### DATA FOR ANALYSIS
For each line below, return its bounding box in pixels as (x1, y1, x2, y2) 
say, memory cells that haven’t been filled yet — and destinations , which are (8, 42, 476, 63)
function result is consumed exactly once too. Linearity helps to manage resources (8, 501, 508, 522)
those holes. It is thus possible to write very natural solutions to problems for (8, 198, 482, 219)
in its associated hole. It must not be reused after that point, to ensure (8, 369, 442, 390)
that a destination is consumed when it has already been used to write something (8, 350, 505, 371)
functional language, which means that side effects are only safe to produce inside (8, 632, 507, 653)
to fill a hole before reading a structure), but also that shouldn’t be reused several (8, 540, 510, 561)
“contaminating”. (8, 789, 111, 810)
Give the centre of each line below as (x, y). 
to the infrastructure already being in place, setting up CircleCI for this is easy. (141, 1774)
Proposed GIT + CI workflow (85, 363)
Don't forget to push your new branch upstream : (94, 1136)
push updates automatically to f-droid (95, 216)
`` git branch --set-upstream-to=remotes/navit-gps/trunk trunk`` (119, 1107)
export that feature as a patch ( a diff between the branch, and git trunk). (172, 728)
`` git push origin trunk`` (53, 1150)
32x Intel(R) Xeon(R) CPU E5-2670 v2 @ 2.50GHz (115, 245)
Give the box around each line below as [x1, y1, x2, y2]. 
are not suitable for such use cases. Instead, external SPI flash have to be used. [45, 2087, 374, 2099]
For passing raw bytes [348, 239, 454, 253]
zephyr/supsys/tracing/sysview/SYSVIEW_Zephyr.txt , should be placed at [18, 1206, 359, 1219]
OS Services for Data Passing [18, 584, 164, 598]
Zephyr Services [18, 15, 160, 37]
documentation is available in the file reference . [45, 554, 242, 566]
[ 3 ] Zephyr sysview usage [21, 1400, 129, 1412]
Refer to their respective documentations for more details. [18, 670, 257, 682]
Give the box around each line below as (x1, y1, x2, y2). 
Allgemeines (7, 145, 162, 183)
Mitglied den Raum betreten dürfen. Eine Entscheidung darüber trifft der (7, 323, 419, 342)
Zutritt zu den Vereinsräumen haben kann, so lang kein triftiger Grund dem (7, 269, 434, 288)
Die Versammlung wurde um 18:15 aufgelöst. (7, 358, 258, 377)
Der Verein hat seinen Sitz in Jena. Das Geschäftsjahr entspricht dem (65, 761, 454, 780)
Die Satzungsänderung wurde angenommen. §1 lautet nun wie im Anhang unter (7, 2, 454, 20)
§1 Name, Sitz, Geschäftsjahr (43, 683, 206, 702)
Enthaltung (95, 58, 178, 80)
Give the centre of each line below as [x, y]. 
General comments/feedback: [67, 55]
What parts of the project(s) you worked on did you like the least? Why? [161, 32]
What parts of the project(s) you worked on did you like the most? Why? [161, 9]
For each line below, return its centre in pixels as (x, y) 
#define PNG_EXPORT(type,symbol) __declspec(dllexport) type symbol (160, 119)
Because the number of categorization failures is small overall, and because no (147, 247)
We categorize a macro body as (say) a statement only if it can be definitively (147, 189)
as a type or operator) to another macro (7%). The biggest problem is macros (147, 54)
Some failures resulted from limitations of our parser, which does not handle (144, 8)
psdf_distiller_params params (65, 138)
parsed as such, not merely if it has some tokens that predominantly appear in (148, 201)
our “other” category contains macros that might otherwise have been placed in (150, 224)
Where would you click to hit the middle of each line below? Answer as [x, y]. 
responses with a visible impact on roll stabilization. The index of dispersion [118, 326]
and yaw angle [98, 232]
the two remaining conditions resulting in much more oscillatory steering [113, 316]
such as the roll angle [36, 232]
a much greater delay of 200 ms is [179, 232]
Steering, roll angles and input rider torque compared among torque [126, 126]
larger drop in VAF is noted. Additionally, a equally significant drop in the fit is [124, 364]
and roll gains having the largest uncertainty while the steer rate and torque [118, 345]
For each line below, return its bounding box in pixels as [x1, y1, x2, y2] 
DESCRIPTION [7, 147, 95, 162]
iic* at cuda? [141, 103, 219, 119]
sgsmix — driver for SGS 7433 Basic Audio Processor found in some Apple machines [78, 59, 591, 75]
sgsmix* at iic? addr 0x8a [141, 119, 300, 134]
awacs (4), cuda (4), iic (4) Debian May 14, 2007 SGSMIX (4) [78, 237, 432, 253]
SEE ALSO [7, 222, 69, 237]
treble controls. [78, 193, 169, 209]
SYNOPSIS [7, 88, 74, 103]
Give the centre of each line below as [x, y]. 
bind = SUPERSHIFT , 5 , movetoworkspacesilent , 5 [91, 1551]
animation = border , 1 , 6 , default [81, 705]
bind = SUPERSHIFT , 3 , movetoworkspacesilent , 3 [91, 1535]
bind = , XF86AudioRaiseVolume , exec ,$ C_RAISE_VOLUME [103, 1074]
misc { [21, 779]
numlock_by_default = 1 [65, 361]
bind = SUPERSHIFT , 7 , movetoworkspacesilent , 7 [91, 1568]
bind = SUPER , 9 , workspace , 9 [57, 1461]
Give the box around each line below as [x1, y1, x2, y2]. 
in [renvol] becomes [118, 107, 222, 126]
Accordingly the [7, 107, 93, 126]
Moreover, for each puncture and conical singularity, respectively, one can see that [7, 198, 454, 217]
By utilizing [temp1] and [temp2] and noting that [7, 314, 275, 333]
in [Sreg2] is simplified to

### WHAT IS REQUIRED
Above are the records; from them, give again exactly the lines from the one containing "Steering, roll angles" to the one containing "SEE ALSO [7, 222, 69, 237]", both lines included, and nothing more.

### TASK OUTPUT
Steering, roll angles and input rider torque compared among torque [126, 126]
larger drop in VAF is noted. Additionally, a equally significant drop in the fit is [124, 364]
and roll gains having the largest uncertainty while the steer rate and torque [118, 345]
For each line below, return its bounding box in pixels as [x1, y1, x2, y2] 
DESCRIPTION [7, 147, 95, 162]
iic* at cuda? [141, 103, 219, 119]
sgsmix — driver for SGS 7433 Basic Audio Processor found in some Apple machines [78, 59, 591, 75]
sgsmix* at iic? addr 0x8a [141, 119, 300, 134]
awacs (4), cuda (4), iic (4) Debian May 14, 2007 SGSMIX (4) [78, 237, 432, 253]
SEE ALSO [7, 222, 69, 237]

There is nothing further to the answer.